You might be familiar with Six Sigma business management strategy which is employed by variety of the companies in relationship to managing quality of its product. Six Sigma applies to number of defects – when you have reached six sigma quality in your production you would see 99.99966% of the products manufactured with no defects, or in other words there is less than 3 defects per million.
One of principles of six sigma is what customers tend to be concerned about variance a lot more than average. For example if you produce tomato soup and the average difference from declared weight is going to be 0.1 gram or 0.5 gram, probably nobody would not notice the difference. What would worry people however is significant number of very large differences, such as half empty tomato soup can.
You can see Apdex standard looking among similar lines, which is looking to classify user experiences as good, tolerable and not acceptable.
So how are doing with this in MySQL (and general Web performance management) ? Not So good. In most cases organizations focus on performance rather than performance stability even though it is the later what their users really care about. Consider Adaptive Checkpoint in Innodb for example – until it got implemented we had very poor performance stability under very large number of workloads. Look at the industry standard TPC-C benchmark for example – it defines the guidance for response time as ninety five percentile response time, which is just two sigma in sigma notation. A lot of popular tools, including Sysbench and Maatkit also use 95% response time (probably inherited from these industry standards).
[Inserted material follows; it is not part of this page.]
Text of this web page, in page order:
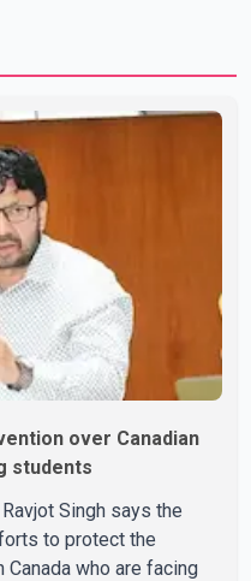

Sometimes we use 99% response time as a guidance but this is not even quite 3 sigma which would be 99.7%.
One reason we use rather weak confidence intervals in performance optimization is we need a lot of transactions to get stable measurements for stronger ones. If we’re looking at 95 percentile something like 1000 transactions will give more or less stable results in most cases. If we’re looking at 99 percentile we would need at least 10.000 and I’d look for at least 100.000 to get stable 99.9% response time.
In number of my talks about performance measurements I suggested to measure 95 percentile over short period of times for example every minute, which is great for graphing and it is somewhat gives you higher confidence if you look at the whole day. I believe meeting 95 percentile response time every minute of the day is a lot harder than getting 99 percentile over 24 hours.
It is worth to mention modern applications become a lot more demanding to stable performance. In the past you would have only one request to get HTML which would be responsible for most information on the page. Now with technologies like AJAX there can be number of request during page generation and interaction and each of them being slow give sluggish experience to the user.
So what can we do in terms of performance management ? Start measuring much higher response time and allow for less variance. Why not to starve at least for 99.9 daily response time (one request per thousand being slow) and use 99 percentile over 5 minutes to graph response time stability. This is still very far from the confidence manufacturing uses. This is also what is probably practical for most of internet applications – A lot of applications like Gmail have 99.9 to 99.99 percent of uptime, and from the user point of view the percentile number for good response time is bound by availability figure.
I also would like to see the technology vendors would focus more on the performance stability in their benchmarks. Way too often you just see the Throughput number reported which gives zero information about performance stability and so is completely irrelevant to ability of the product to provide great user experience.